On a different note, use better Garbage collection algorithms ( CMS or G1GC)
Have a look at this question for understanding G1GC
In most of the cases, the code is not optimized. Release those objects which you think shall not be needed further. Avoid creation of objects in your loop each time. Try to use caches. I don't know how your application is doing. But In programming, one rule of normal life applies as well
Prevention is better than cure. "Don't create unnecessary objects"
Local variables are located on the stack. Heap space is occupied by objects.
You can use the -Xmx option.
Basically heap space is used up everytime you allocate a new object with new and freed some time after the object is no longer referenced. So make sure that you don't keep references to objects that you no longer need.

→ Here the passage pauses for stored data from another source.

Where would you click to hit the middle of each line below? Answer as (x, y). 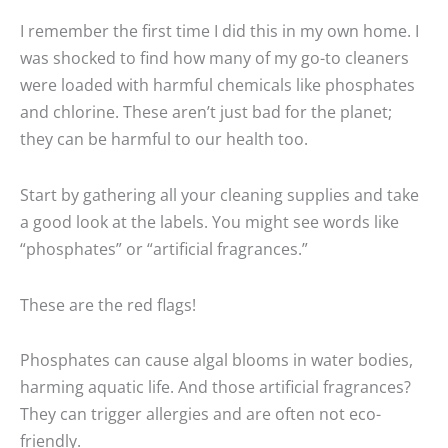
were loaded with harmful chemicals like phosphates (217, 85)
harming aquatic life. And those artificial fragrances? (215, 387)
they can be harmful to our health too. (164, 139)
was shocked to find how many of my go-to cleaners (214, 58)
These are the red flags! (108, 304)
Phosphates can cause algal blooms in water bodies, (216, 360)
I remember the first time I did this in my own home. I (219, 31)
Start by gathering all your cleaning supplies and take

No, I think you are thinking of stack space. Heap space is occupied by objects. The way to increase it is -Xmx256m, replacing the 256 with the amount you need on the command line.
To avoid that exception, if you are using JUnit and Spring try adding this in every test class:
#DirtiesContext(classMode = DirtiesContext.ClassMode.AFTER_CLASS)
I have tried all Solutions but nothing worked from above solutions
Solution: In My case I was using 4GB RAM and due to that RAM usage comes out 98% so the required amount if Memory wasn't available. Please do look for this also.If such issue comes upgrade RAM and it will work fine.
Hope this will save someone Time
In netbeans, Go to 'Run' toolbar, --> 'Set Project Configuration' --> 'Customise' --> 'run' of its popped up windo --> 'VM Option' --> fill in '-Xms2048m -Xmx2048m'. It could solve heap size problem.